So in this example you set coef=2 or coef=3 if you want to find genes that are DE between patients or coef=4 if you want to find genes that are DE as a result of the treatment.
The highlight parameter allows to specify the number of highest scoring genes (on the Y-axis) for which names will be attached on the plot. name = "Volcano.jpg" jpeg(name) volcanoplot(data.fit.eb,coef=2,highlight=10) dev.off() |
Volcano plots arrange genes along biological and statistical significance. The X-axis gives the log fold change between the two groups (log: so that up and down regulation appear symmetric), and the Y-axis represents the p-value of a t-test comparing samples (on a negative log scale so smaller p-values appear higher up). The first axis indicates biological impact of the change; the second indicates the statistical evidence of the change.

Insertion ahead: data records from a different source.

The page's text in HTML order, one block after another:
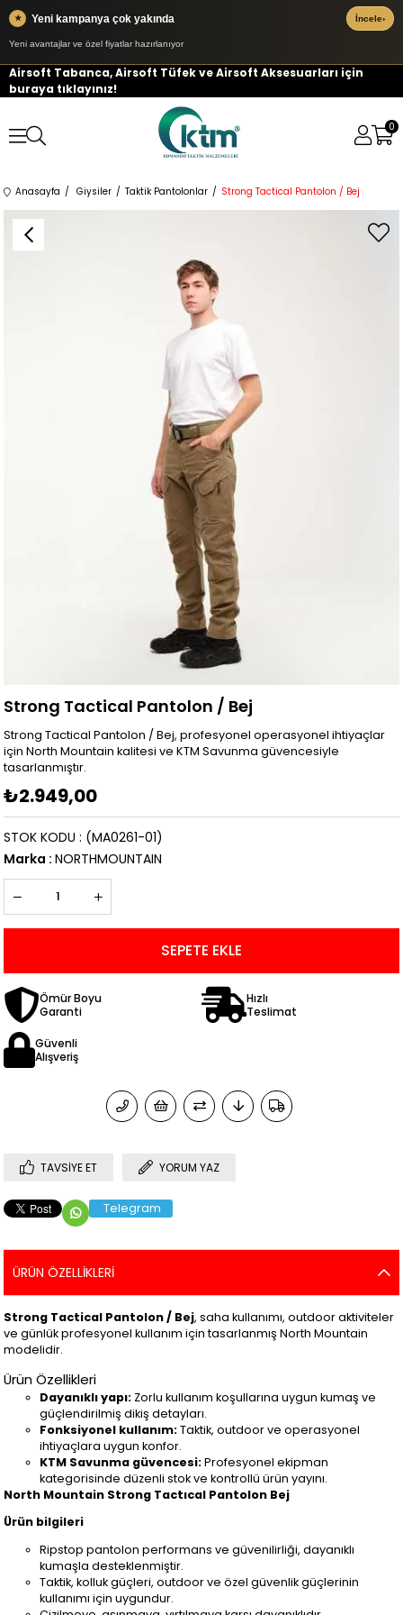
★ Yeni kampanya çok yakında
Yeni avantajlar ve özel fiyatlar hazırlanıyor
İncele›
Airsoft Tabanca, Airsoft Tüfek ve Airsoft Aksesuarları için
buraya tıklayınız!
0
Anasayfa Giysiler Taktik Pantolonlar Strong Tactical Pantolon / Bej
Strong Tactical Pantolon / Bej
Strong Tactical Pantolon / Bej, profesyonel operasyonel ihtiyaçlar
için North Mountain kalitesi ve KTM Savunma güvencesiyle
tasarlanmıştır.
₺2.949,00
(MA0261-01)
STOK KODU
Marka : NORTHMOUNTAIN
Ömür Boyu
Garanti
Hızlı
Teslimat
Güvenli
Alışveriş
TAVSIYE ET YORUM YAZ
Telegram
ÜRÜN ÖZELLIKLERI
Strong Tactical Pantolon / Bej, saha kullanımı, outdoor aktiviteler
ve günlük profesyonel kullanım için tasarlanmış North Mountain
modelidir.
Ürün Özellikleri
Dayanıklı yapı: Zorlu kullanım koşullarına uygun kumaş ve
güçlendirilmiş dikiş detayları.
Fonksiyonel kullanım:Taktik, outdoor ve operasyonel
ihtiyaçlara uygun konfor.
KTM Savunma güvencesi:Profesyonel ekipman
kategorisinde düzenli stok ve kontrollü ürün yayını.
North Mountain Strong Tactıcal Pantolon Bej
Ürün bilgileri
Ripstop pantolon performans ve güvenilirliği, dayanıklı
kumaşla desteklenmiştir.
Taktik, kolluk güçleri, outdoor ve özel güvenlik güçlerinin
kullanımı için uygundur.
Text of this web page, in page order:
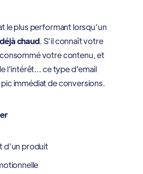
le plus performant lorsqu’un
déjà chaud. S’il connaît votre
consommé votre contenu, et
l’intérêt… ce type d’email
immédiat de conversions.
d’un produit
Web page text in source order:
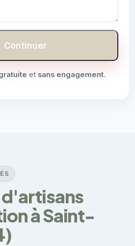
Continuer
et sans engagement.
à Saint-
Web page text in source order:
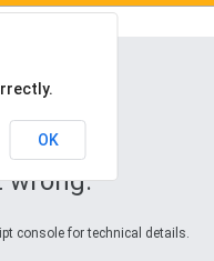
prawo
wrong.
console for technical details.
OK
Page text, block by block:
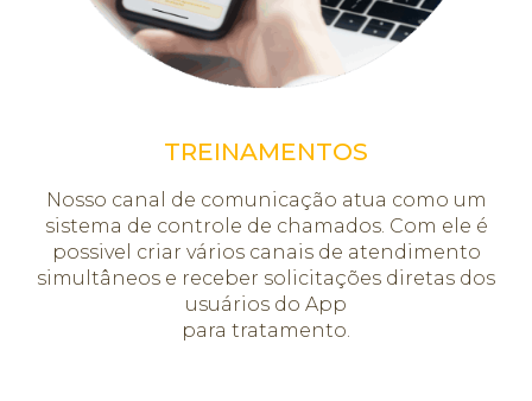
TREINAMENTOS
Nosso canal de comunicação atua como um
sistema de controle de chamados. Com ele é
possivel criar vários canais de atendimento
simultâneos e receber solicitações diretas dos
usuários do App
para tratamento.
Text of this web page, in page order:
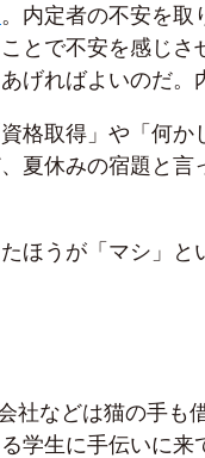
。内定者の不安を取
とで不安を感じさ
げればよいのだ。
格取得」や「何
夏休みの宿題と言
ほうが「マシ」と
社などは猫の手も
学生に手伝いに来
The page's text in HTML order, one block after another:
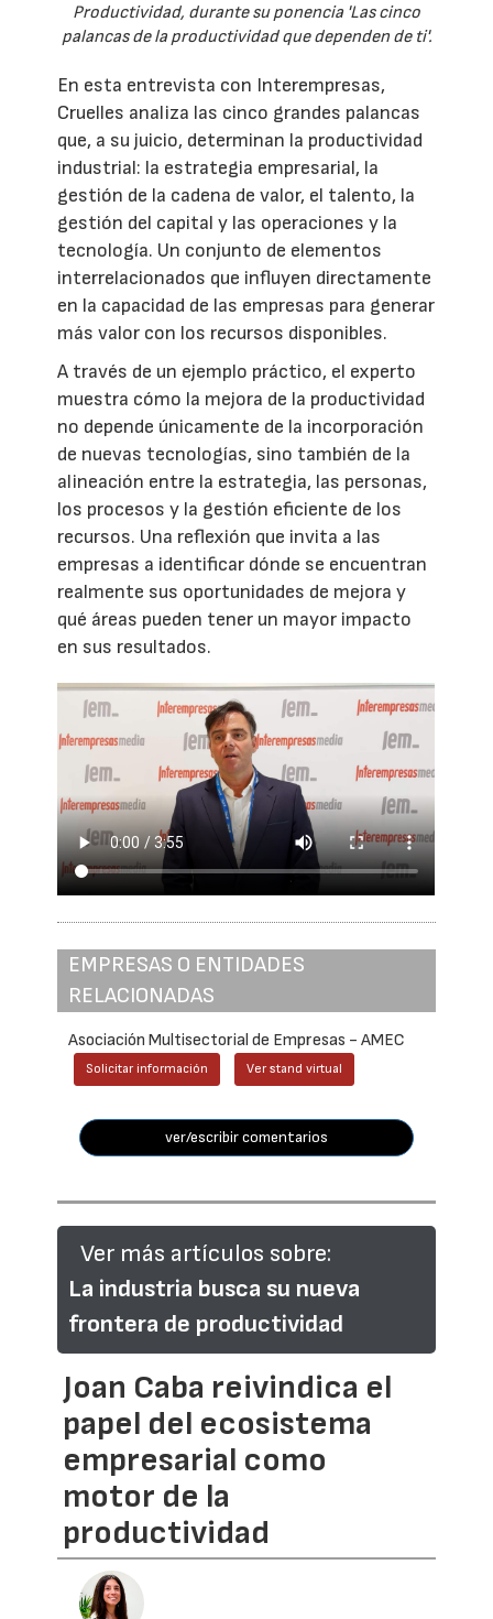
Productividad, durante su ponencia 'Las cinco
palancas de la productividad que dependen de ti'.
En esta entrevista con Interempresas,
Cruelles analiza las cinco grandes palancas
que, a su juicio, determinan la productividad
industrial: la estrategia empresarial, la
gestión de la cadena de valor, el talento, la
gestión del capital y las operaciones y la
tecnología. Un conjunto de elementos
interrelacionados que influyen directamente
en la capacidad de las empresas para generar
más valor con los recursos disponibles.
A través de un ejemplo práctico, el experto
muestra cómo la mejora de la productividad
no depende únicamente de la incorporación
de nuevas tecnologías, sino también de la
alineación entre la estrategia, las personas,
los procesos y la gestión eficiente de los
recursos. Una reflexión que invita a las
empresas a identificar dónde se encuentran
realmente sus oportunidades de mejora y
qué áreas pueden tener un mayor impacto
en sus resultados.
EMPRESAS O ENTIDADES
RELACIONADAS
Asociación Multisectorial de Empresas - AMEC
Solicitar información Ver stand virtual
ver/escribir comentarios
Ver más artículos sobre:
La industria busca su nueva
frontera de productividad
Joan Caba reivindica el
papel del ecosistema
empresarial como
motor de la
productividad
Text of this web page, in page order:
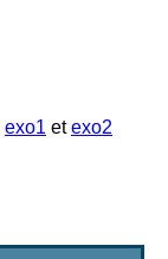
exo1 etexo2

To decide on the number of DE genes that you’re going to proceed with, you can make Volcano plots highlighting different numbers of genes. As you increase the number of genes highlighted on the plot, you can see at what point you begin to select genes with rather low fold changes. Make a conservative decision about the number of genes you want to use for follow up.
Adjusting for multiple testing and defining DE genes
You are doing a t-test on each gene, meaning that you will be doing more than 20000 t-tests on the data set. You have to adjust the p-values of the t-tests for multiple testing or you will generate too many false positives.
Of course your final aim is to generate a table containing the genes that you consider DE (the genes with the lowest adjusted p-values and the most extreme log fold changes). You can then use this table to search for functional relations between these genes…
Creating lists of probe set IDs of DE genes for functional analysis
We go back to our simple comparison of mutant and wild-type samples. We have created a list of upregulated genes called topups and a list of downregulated genes (topdowns).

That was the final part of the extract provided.